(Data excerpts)
== Segment start ==

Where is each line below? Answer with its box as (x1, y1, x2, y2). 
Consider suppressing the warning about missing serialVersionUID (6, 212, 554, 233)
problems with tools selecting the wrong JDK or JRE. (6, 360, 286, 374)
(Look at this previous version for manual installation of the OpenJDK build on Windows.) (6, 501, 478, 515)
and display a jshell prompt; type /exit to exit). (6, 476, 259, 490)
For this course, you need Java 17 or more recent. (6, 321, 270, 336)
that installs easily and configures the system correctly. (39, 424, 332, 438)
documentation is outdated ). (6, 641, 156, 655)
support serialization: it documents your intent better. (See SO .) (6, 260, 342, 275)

== Segment end ==
== Segment start ==

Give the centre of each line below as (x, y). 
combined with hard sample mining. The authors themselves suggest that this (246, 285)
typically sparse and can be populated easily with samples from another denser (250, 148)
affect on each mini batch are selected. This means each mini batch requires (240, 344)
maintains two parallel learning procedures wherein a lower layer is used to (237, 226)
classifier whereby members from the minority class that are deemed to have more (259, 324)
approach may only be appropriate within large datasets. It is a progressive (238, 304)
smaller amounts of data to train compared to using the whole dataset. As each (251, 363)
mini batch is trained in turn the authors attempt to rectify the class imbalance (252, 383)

== Segment end ==

** EXERCISE PROMPT **
Please copy every line in the entries where "that" appears.

** TASK OUTPUT **
that installs easily and configures the system correctly. (39, 424, 332, 438)
combined with hard sample mining. The authors themselves suggest that this (246, 285)
classifier whereby members from the minority class that are deemed to have more (259, 324)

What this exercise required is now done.